=== Data shown ===

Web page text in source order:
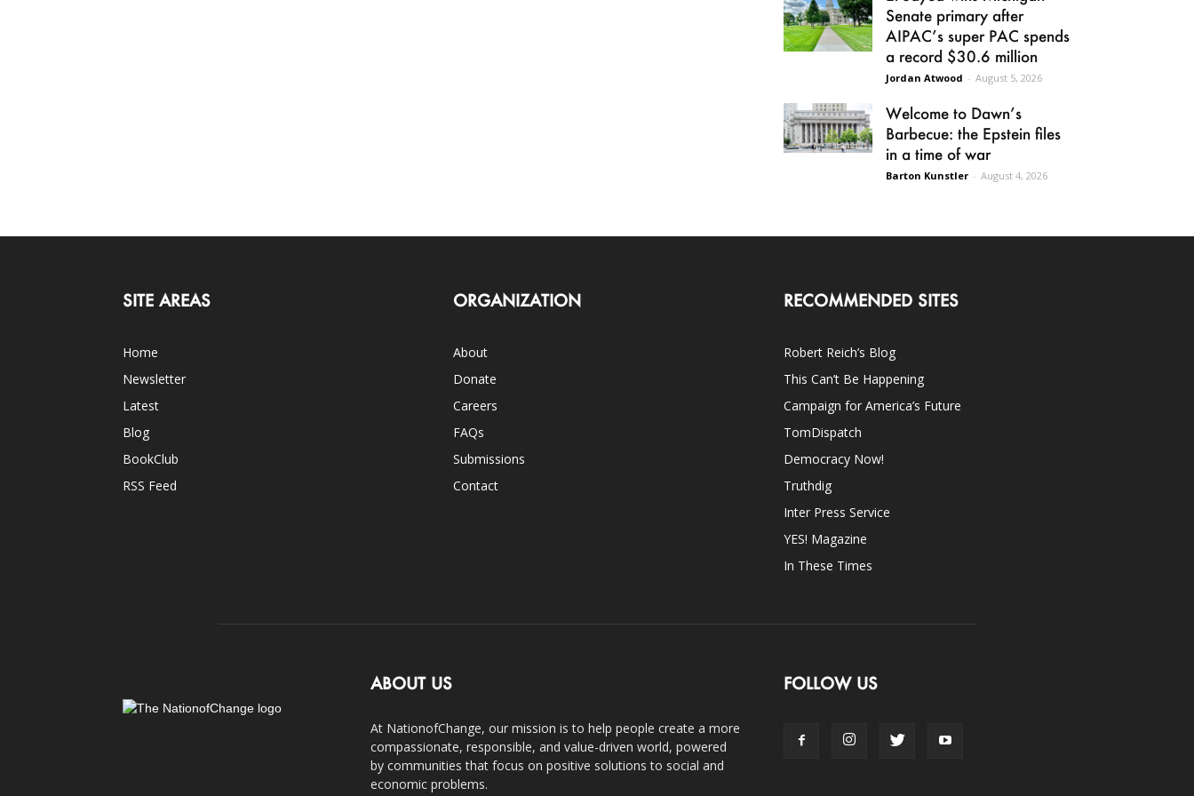
Senate primary after
AIPAC’s super PAC spends
a record $30.6 million
Jordan Atwood - August 5, 2026
Welcome to Dawn’s
Barbecue: the Epstein files
in a time of war
Barton Kunstler - August 4, 2026
SITE AREAS
Home
Newsletter
Latest
Blog
BookClub
RSS Feed
ORGANIZATION
About
Donate
Careers
FAQs
Submissions
Contact
RECOMMENDED SITES
Robert Reich’s Blog
This Can’t Be Happening
Campaign for America’s Future
TomDispatch
Democracy Now!
Truthdig
Inter Press Service
YES! Magazine
In These Times
ABOUT US
At NationofChange, our mission is to help people create a more
compassionate, responsible, and value-driven world, powered
by communities that focus on positive solutions to social and
economic problems.
FOLLOW US
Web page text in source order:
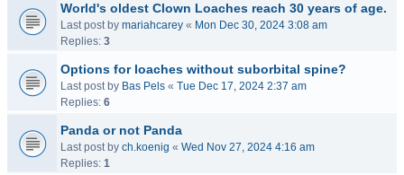
World's oldest Clown Loaches reach 30 years of age.
Last post by mariahcarey « Mon Dec 30, 2024 3:08 am
Replies: 3
Options for loaches without suborbital spine?
Last post by Bas Pels « Tue Dec 17, 2024 2:37 am
Replies: 6
Panda or not Panda
Last post by ch.koenig « Wed Nov 27, 2024 4:16 am
Replies: 1
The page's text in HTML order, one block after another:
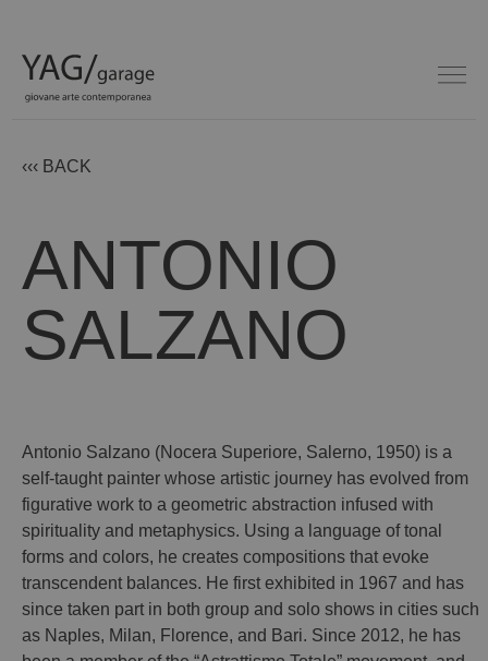
‹‹‹ BACK
ANTONIO
SALZANO
Antonio Salzano (Nocera Superiore, Salerno, 1950) is a
self-taught painter whose artistic journey has evolved from
figurative work to a geometric abstraction infused with
spirituality and metaphysics. Using a language of tonal
forms and colors, he creates compositions that evoke
transcendent balances. He first exhibited in 1967 and has
since taken part in both group and solo shows in cities such
as Naples, Milan, Florence, and Bari. Since 2012, he has
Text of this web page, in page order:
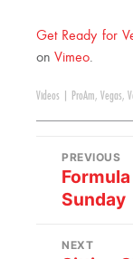
Get Ready for
on Vimeo.
Videos ProAm, Vegas,
PREVIOUS
Sunday
NEXT

===

→ **Task details**
Without including any picture, restate every entry above exactly.

→ **Worked solution**
Web page text in source order:
Senate primary after
AIPAC’s super PAC spends
a record $30.6 million
Jordan Atwood - August 5, 2026
Welcome to Dawn’s
Barbecue: the Epstein files
in a time of war
Barton Kunstler - August 4, 2026
SITE AREAS
Home
Newsletter
Latest
Blog
BookClub
RSS Feed
ORGANIZATION
About
Donate
Careers
FAQs
Submissions
Contact
RECOMMENDED SITES
Robert Reich’s Blog
This Can’t Be Happening
Campaign for America’s Future
TomDispatch
Democracy Now!
Truthdig
Inter Press Service
YES! Magazine
In These Times
ABOUT US
At NationofChange, our mission is to help people create a more
compassionate, responsible, and value-driven world, powered
by communities that focus on positive solutions to social and
economic problems.
FOLLOW US
Web page text in source order:
World's oldest Clown Loaches reach 30 years of age.
Last post by mariahcarey « Mon Dec 30, 2024 3:08 am
Replies: 3
Options for loaches without suborbital spine?
Last post by Bas Pels « Tue Dec 17, 2024 2:37 am
Replies: 6
Panda or not Panda
Last post by ch.koenig « Wed Nov 27, 2024 4:16 am
Replies: 1
The page's text in HTML order, one block after another:
‹‹‹ BACK
ANTONIO
SALZANO
Antonio Salzano (Nocera Superiore, Salerno, 1950) is a
self-taught painter whose artistic journey has evolved from
figurative work to a geometric abstraction infused with
spirituality and metaphysics. Using a language of tonal
forms and colors, he creates compositions that evoke
transcendent balances. He first exhibited in 1967 and has
since taken part in both group and solo shows in cities such
as Naples, Milan, Florence, and Bari. Since 2012, he has
Text of this web page, in page order:
Get Ready for
on Vimeo.
Videos ProAm, Vegas,
PREVIOUS
Sunday
NEXT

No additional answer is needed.